Saturday, March 15

Street People

Last December 23rd, just before Christmas I posted what's become a provocative image I made in Europe. Click here to refresh your memory of "If The Fates Allow." At the time it triggered contention, and divided commenters on a couple of important forums. A crunch of email further revealed that North American viewers came away from that image and the comments I made with very different conclusions from viewers living in the rest of the world. One of the points I made here on ImageFiction was:

"2. This picture was not taken in North America. That's important since so much of the rest of the world enjoys thinking that North America is a place that went from barbarism to decadence without every passing through civilization. This is a normal scene on the streets of many cities outside of North America, but not as far as my experience tells me, here"

Last week in San Francisco, my experience broadened. Just before Easter, let me show you this...
<- Click here

1. They call this guy a "Street Person" in the City By The Bay. There are a lot of them, so many that the city apparently pays street people a monthly stipend. Many wonder if that payment is an effect of their congregating there, or a cause.
2. The image was made late afternoon along Fisherman's Warf, a seven or eight block area that teems with visitors.
3. Last week the San Francisco City Council voted to implant body shaped plaques into the sidewalks at spots where Street People died. The plaques will carry eulogies to those individuals, a sort of tombstone memorialization to perhaps thousands all along the city's streets.
4. Unlike the beggars in the European streets this street person spoke loudly to no one that I could see. People stopped to listen for a time, but his slurred words, while angry and raw, didn't form a coherent message, rather they appeared to be a stream of unrelated clauses. Were it not for the negative overtones of the term, I'd choose to characterize them as hostile babble.

Some years ago a progressive movement resulted in America closing most of those public asylums which supported the mentally challenged.

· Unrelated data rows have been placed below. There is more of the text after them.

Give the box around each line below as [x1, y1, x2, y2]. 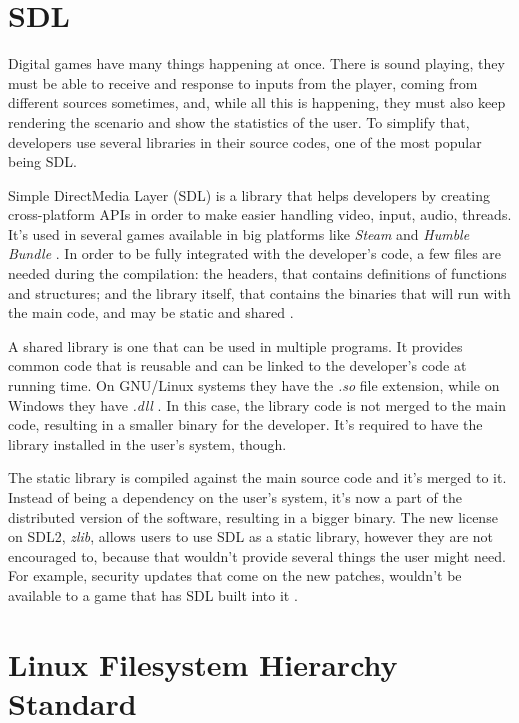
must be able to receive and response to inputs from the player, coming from [8, 72, 478, 93]
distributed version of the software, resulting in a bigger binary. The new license [8, 506, 498, 527]
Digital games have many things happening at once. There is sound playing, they [8, 53, 505, 74]
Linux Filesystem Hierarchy [8, 643, 398, 684]
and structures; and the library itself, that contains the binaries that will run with [8, 282, 511, 303]
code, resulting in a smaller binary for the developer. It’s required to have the [8, 414, 483, 435]
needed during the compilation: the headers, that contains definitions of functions [8, 263, 507, 284]
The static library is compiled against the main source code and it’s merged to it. [8, 467, 507, 488]

Instead they were moved at first to halfway houses, and later released to the streets. Their "incarceration" was called a hostile act toward people, who if properly medicated, could live productive and meaningful lives in society. It's not known how many of those released routinely take their meds, or what percentage find the discipline of medicating themselves (medication which is fully subsidized) to be too challenging. It is possible that a disproportionate number of the unmedicated have found their way to the gentle climate of California and the supportive municipal governments in the Bay area.

3 comments:

Markus Spring said...

I have to admit that my first reaction to the image - before continuing to read the text - was dismissive. The "oh not, not again a homeless shot" type of reaction. Having read your words I stand corrected - in the context the picture is good and important.

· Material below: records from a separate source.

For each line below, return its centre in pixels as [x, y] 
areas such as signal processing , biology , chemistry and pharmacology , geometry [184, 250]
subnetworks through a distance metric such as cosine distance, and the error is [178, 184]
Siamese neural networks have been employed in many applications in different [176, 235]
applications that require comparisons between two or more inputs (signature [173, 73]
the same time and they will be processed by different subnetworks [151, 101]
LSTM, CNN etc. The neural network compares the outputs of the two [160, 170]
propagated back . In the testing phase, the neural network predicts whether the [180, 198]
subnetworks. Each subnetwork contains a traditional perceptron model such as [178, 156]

It's just that I seem to be overfed with those pictures that are usually not put in any context nor connected with information or just an opinion. And - your picture told me again that sometimes both is needed, picture and text. When it is done so convincingly well as in this case, the reader is the winner and the homeless may be in future, too.

Ted said...

(Marcus) There is an art-form largely known to editors called "illios". It is a technical term for short, illustrated essays... or perhaps images with rather long captions. There is an inherent ambiguity in photographs, even scientific and forensic photography. Language is also burdened with ambiguity.
I find that the illio can tighten the meaning of both writer and image maker. It can better focus it to convey the intention of the maker(s). Is it art? Is it craft?

Depends, huh?

Debra Trean said...

hmm I thought I left a message on this and testing to see if this post.

We saw this kind of homeless site often in the bay area and seldom see it in our part of Idaho and I assume it is due to the harsh weather and we live in the country. Always touches my heart and soul because none of us know what choices were made that ended up like this.